Once you find the line below that has "Give the centre of each line below as (x, y).", output it and every line after it exactly, stopping after the line that has "#!/bin/bash [44, 108, 143, 126]", with no pictures.

-- Opening Marker --

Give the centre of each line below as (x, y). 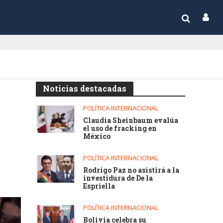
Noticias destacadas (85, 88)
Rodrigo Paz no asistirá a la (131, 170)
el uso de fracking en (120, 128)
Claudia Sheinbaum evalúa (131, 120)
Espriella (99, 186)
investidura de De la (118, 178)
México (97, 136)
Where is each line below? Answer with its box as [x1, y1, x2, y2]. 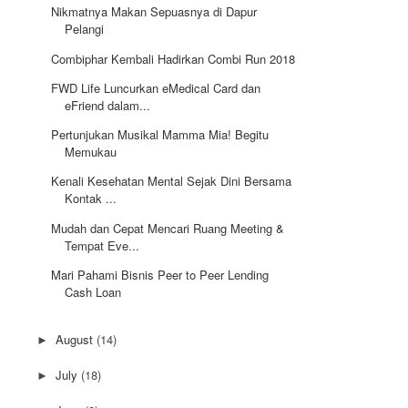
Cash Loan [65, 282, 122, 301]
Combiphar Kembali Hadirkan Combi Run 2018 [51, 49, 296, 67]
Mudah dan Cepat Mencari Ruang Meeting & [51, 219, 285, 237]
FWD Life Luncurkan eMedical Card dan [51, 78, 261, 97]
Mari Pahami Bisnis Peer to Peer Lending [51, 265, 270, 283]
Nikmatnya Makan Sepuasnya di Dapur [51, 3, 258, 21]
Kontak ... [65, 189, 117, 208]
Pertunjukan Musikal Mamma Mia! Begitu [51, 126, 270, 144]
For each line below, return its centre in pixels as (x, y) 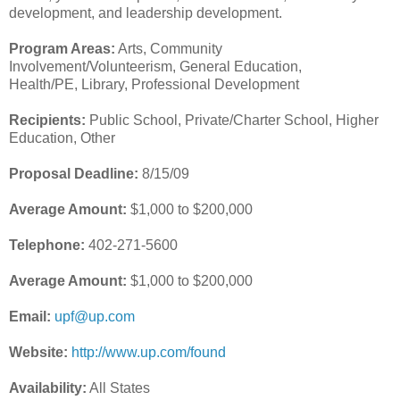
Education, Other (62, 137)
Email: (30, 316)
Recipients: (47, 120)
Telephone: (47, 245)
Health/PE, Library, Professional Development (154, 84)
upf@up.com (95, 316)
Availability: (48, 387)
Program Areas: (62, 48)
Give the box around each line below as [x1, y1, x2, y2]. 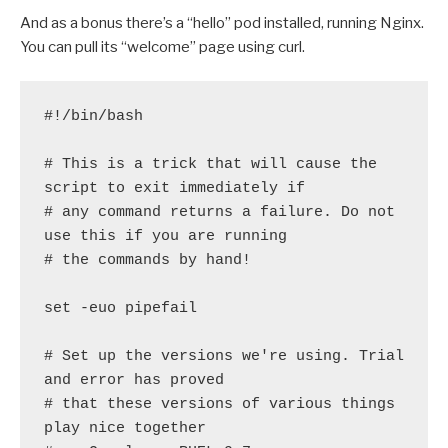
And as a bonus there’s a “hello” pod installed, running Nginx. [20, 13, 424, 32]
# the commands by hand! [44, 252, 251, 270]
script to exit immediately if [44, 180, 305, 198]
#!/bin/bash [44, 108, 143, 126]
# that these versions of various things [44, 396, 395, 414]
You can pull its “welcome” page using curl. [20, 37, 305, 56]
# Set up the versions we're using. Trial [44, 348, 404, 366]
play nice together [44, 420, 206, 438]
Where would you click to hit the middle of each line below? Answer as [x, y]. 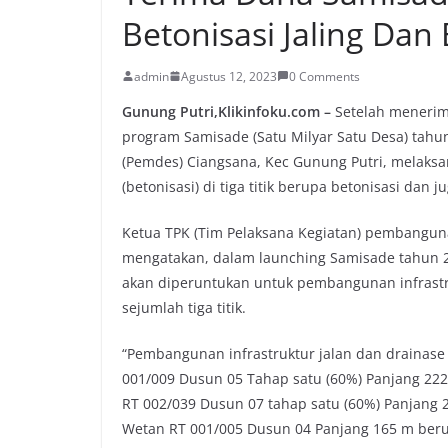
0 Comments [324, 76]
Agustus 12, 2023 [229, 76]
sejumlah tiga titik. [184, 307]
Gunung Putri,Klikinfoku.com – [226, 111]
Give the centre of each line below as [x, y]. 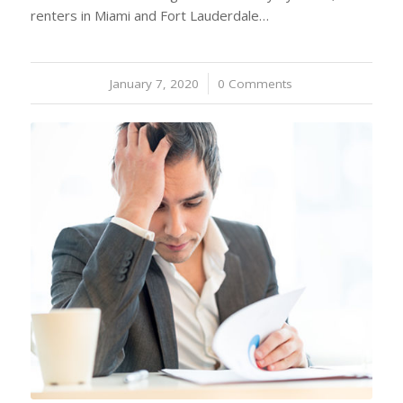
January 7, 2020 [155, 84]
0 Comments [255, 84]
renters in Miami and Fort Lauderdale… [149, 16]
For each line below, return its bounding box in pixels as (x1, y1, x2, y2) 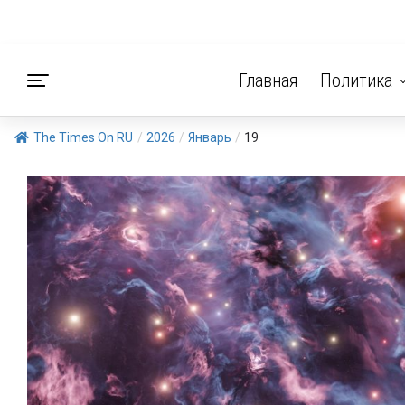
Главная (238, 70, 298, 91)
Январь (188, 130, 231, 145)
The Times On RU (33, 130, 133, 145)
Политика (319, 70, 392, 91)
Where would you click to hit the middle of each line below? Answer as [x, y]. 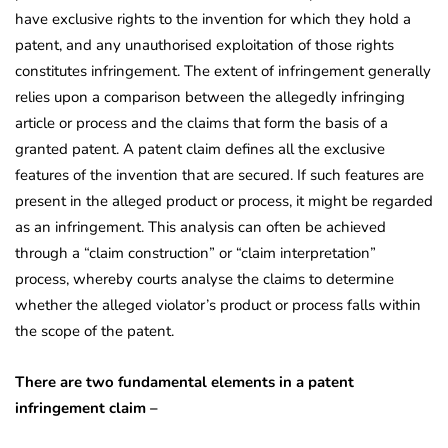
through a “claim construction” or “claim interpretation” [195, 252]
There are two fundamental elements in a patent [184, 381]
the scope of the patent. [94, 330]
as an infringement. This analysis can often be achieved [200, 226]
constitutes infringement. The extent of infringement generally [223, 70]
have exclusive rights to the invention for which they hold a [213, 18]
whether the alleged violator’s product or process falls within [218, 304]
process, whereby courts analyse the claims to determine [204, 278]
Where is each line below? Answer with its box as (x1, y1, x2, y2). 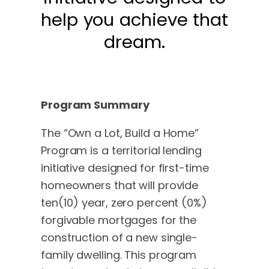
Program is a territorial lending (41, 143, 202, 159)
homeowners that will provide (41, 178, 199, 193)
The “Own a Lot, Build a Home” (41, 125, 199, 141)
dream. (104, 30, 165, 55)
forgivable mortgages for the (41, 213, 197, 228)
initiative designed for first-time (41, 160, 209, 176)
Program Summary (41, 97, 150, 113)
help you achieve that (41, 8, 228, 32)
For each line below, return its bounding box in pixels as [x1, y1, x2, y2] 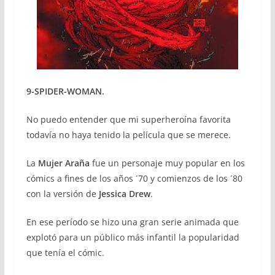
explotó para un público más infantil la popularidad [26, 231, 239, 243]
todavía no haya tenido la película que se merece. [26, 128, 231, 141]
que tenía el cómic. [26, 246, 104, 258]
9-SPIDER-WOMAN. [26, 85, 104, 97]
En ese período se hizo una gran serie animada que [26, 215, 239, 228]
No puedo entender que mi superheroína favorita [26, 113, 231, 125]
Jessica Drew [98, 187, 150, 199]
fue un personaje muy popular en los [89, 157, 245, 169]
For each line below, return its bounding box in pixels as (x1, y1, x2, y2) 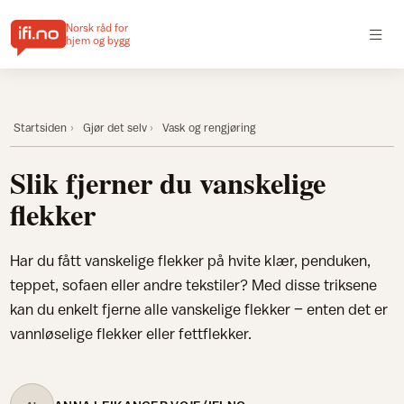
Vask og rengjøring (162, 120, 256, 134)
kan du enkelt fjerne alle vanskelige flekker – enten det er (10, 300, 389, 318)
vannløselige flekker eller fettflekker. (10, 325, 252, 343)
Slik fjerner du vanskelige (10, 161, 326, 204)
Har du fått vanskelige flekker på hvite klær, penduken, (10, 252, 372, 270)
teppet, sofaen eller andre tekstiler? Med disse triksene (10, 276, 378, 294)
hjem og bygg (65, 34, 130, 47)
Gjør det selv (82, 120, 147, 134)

-- Closing Marker --
-- Opening Marker --

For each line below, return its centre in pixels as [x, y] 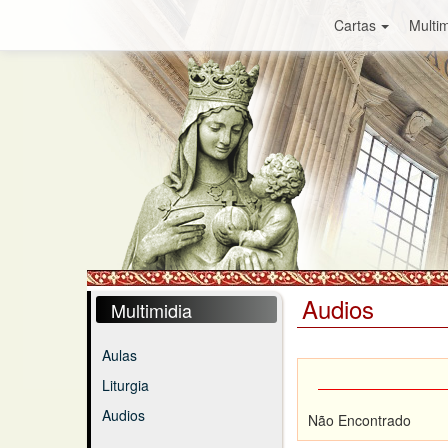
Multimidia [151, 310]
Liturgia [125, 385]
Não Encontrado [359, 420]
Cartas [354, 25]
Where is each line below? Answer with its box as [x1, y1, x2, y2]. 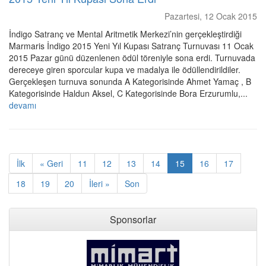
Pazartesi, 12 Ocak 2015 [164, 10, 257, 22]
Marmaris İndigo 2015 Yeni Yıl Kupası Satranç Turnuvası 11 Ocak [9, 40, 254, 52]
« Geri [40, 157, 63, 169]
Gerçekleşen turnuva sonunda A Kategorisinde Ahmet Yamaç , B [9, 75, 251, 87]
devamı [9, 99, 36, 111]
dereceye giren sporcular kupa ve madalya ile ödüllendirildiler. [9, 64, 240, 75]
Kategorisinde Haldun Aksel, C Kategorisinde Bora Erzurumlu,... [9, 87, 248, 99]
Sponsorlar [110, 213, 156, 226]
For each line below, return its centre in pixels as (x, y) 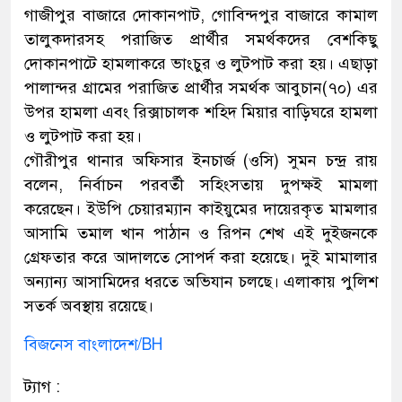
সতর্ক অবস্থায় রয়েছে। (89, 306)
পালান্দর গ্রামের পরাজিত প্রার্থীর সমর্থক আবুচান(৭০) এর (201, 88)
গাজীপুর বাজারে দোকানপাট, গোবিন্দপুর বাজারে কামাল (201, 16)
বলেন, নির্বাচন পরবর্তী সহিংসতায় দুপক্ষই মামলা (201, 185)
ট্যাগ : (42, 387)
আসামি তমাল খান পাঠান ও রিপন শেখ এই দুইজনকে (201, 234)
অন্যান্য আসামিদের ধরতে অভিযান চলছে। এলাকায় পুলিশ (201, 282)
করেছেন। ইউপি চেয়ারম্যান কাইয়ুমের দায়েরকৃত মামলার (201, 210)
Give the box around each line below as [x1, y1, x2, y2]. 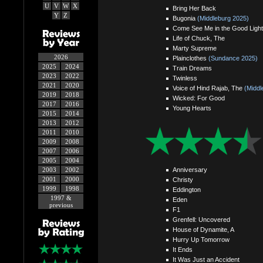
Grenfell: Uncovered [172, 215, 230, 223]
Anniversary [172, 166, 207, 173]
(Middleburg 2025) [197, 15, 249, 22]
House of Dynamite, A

-- Closing Marker --

• OUTPUT FOR THIS EXERCISE:
Give the centre of each line below as (x, y). 
Noticias destacadas (85, 88)
Rodrigo Paz no asistirá a la (131, 170)
el uso de fracking en (120, 128)
Claudia Sheinbaum evalúa (131, 120)
Espriella (99, 186)
investidura de De la (118, 178)
México (97, 136)
Where is each line below? Answer with its box as [x1, y1, x2, y2]. 
Cash Loan [65, 282, 122, 301]
Combiphar Kembali Hadirkan Combi Run 2018 [51, 49, 296, 67]
Mudah dan Cepat Mencari Ruang Meeting & [51, 219, 285, 237]
FWD Life Luncurkan eMedical Card dan [51, 78, 261, 97]
Mari Pahami Bisnis Peer to Peer Lending [51, 265, 270, 283]
Nikmatnya Makan Sepuasnya di Dapur [51, 3, 258, 21]
Kontak ... [65, 189, 117, 208]
Pertunjukan Musikal Mamma Mia! Begitu [51, 126, 270, 144]
For each line below, return its centre in pixels as (x, y) 
Education, Other (62, 137)
Email: (30, 316)
Recipients: (47, 120)
Telephone: (47, 245)
Health/PE, Library, Professional Development (154, 84)
upf@up.com (95, 316)
Availability: (48, 387)
Program Areas: (62, 48)
Give the box around each line below as [x1, y1, x2, y2]. 
And as a bonus there’s a “hello” pod installed, running Nginx. [20, 13, 424, 32]
# the commands by hand! [44, 252, 251, 270]
script to exit immediately if [44, 180, 305, 198]
#!/bin/bash [44, 108, 143, 126]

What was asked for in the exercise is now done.